Unit Plan 17 (Grade 6 Science): Engineering for Natural Hazards

Focus: Use engineering design to define problems, design and evaluate solutions, and analyze test data for reducing the impacts of natural hazards, using hazard information to inform mitigation.

Grade Level: 6

Subject Area: Science (Earth & Space Science — Human Impacts & Engineering Design)

Total Unit Duration: 5 sessions (one week), 50–60 minutes per session

I. Introduction

In this unit, students become natural hazard engineers, using what they know about hazard patterns to design solutions that reduce risk. They examine simple data and maps about earthquakes, floods, storms, or landslides, then define a design problem with clear criteria and constraints.

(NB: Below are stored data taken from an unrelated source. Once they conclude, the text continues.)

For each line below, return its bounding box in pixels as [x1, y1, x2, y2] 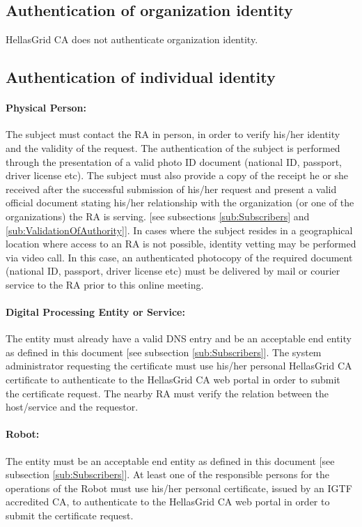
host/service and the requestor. [6, 399, 139, 414]
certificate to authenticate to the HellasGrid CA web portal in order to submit [6, 372, 340, 387]
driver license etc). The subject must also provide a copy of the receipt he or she [6, 168, 349, 183]
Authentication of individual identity [6, 66, 276, 88]
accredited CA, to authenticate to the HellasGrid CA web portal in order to [6, 494, 330, 509]
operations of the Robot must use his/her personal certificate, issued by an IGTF [6, 480, 352, 495]
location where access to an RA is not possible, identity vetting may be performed [6, 236, 356, 251]
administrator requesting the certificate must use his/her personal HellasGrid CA [6, 358, 352, 373]
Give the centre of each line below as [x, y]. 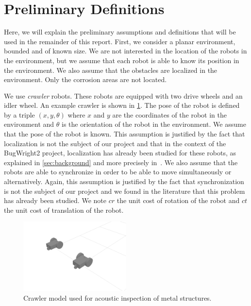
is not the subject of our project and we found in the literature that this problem [125, 191]
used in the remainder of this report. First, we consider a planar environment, [120, 41]
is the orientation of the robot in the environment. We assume [154, 124]
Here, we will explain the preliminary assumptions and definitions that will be [120, 32]
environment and [29, 124]
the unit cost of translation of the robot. [64, 210]
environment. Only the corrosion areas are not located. [85, 79]
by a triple [19, 114]
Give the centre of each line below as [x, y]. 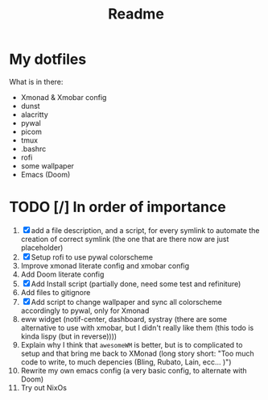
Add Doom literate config [62, 274]
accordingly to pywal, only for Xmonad [85, 310]
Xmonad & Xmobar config [64, 97]
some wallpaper [47, 165]
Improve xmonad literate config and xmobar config [105, 265]
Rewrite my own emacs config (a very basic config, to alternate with [134, 370]
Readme [136, 14]
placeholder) [42, 248]
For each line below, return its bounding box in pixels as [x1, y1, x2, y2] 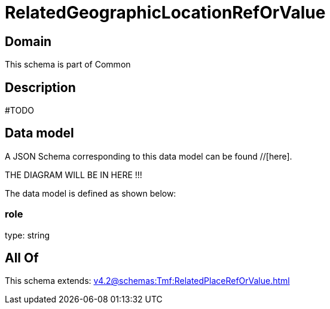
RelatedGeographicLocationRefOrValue [5, 2, 326, 23]
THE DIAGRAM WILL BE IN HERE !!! [5, 169, 142, 180]
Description [5, 79, 76, 95]
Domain [5, 33, 52, 49]
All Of [5, 250, 39, 266]
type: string [5, 230, 50, 240]
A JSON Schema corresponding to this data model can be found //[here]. [5, 151, 292, 161]
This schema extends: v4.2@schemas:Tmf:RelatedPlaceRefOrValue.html [5, 276, 290, 286]
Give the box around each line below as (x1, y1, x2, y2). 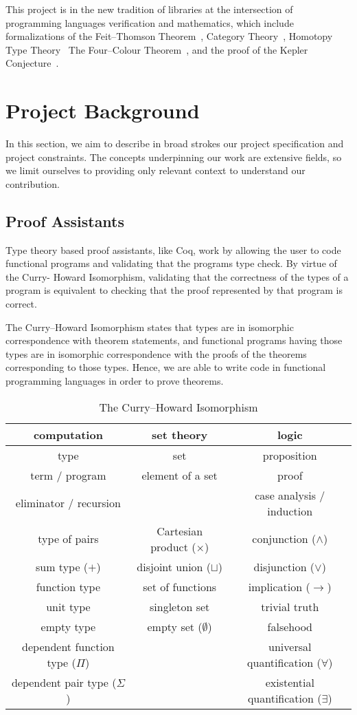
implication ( (248, 578, 310, 595)
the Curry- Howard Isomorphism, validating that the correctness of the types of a (5, 269, 349, 284)
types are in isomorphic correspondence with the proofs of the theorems (5, 346, 307, 361)
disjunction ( (253, 558, 315, 575)
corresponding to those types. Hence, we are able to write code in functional (5, 360, 326, 374)
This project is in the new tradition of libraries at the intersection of (5, 2, 293, 16)
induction (267, 502, 313, 519)
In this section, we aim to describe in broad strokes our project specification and (5, 136, 344, 151)
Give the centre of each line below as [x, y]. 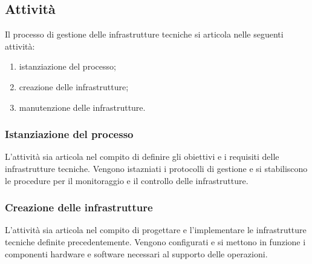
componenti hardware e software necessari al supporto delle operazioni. [136, 253]
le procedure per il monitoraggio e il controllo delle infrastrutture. [127, 180]
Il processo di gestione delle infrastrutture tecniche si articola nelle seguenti [144, 34]
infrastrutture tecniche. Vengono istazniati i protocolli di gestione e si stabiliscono [156, 168]
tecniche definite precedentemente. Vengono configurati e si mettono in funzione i [155, 241]
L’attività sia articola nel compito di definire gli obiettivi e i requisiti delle [142, 157]
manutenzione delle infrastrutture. [82, 107]
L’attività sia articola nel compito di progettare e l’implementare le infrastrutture [156, 230]
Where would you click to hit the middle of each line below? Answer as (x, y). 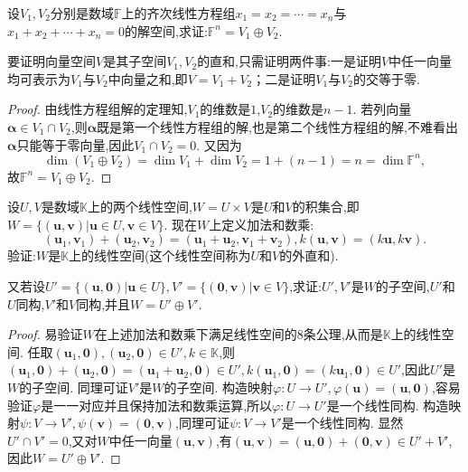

Working in teams, they brainstorm and build models or prototypes—such as structures, barriers, or warning systems—and then test, compare, and refine their ideas using evidence, aligned with MS-ETS1-1–3 and MS-ESS3-2.

Essential Questions

• How can data about natural hazards help us design better engineering solutions to reduce their impacts?
• What is the difference between criteria and constraints, and why are both important in engineering design?
• How can we evaluate and compare different design solutions using evidence and test data?
• In what ways can engineering reduce the risk of natural hazards without stopping the hazards themselves?
• Why is it important to revise and improve designs instead of stopping after the first idea?

II. Objectives and Standards

Learning Objectives — Students will be able to:

1. Define a design problem related to a specific natural hazard (e.g., earthquake, flood, hurricane, landslide), stating clear criteria for success and constraints (materials, time, cost, safety), aligned with MS-ETS1-1.
2. Use simple hazard maps and data (from previous or provided sources) to justify why their design problem matters and who is at risk, aligned with MS-ESS3-2.
3. Generate, sketch, and explain at least two design ideas that could reduce hazard impacts, then select one to build based on the criteria and constraints, aligned with MS-ETS1-2.
4. Build and test a model or prototype, collecting simple performance data (e.g., number of “buildings” standing, amount of “flooding,” amount of shaking damage).
5. Analyze test data to compare solutions, identify strengths and weaknesses, and propose improvements or next steps, aligned with MS-ETS1-2–3.
6. Communicate an Engineering Hazard Solution Brief that explains the problem, design, test results, and recommended improvements using evidence.

Standards Alignment — 6th Grade (NGSS-based custom)

• MS-ETS1-1 — Define design problems with criteria and constraints that ensure successful solutions.
  • In this unit: students define hazard-related problems (e.g., reduce shaking damage, slow floodwater) with clear success measures and limits.
• MS-ETS1-2 — Evaluate competing design solutions using a systematic process to determine how well they meet criteria and constraints.
  • In this unit: teams compare their own or sample solutions using test data and a simple scoring system.
• MS-ETS1-3 — Analyze data from tests to determine similarities and differences among designs and to identify the best characteristics for improved solutions.
  • In this unit: students record and interpret test outcomes to propose improvements.
• MS-ESS3-2 — Analyze and interpret data on natural hazards to forecast future catastrophic events and inform mitigation.
  • In this unit: hazard data are used to justify why the design problem matters and how the solution acts as mitigation.

Success Criteria — Student Language

• I can clearly state a hazard-related problem and list criteria (what success looks like) and constraints (limits).
• I can use hazard maps or data to explain why my design problem is important and where the risk is highest.
• I can sketch and explain at least two design ideas and choose one based on how well it meets the criteria and constraints.
• I can test my design, record what happens, and use numbers or observations as data.
• I can compare designs using data and explain how I would improve my solution to better reduce hazard impacts.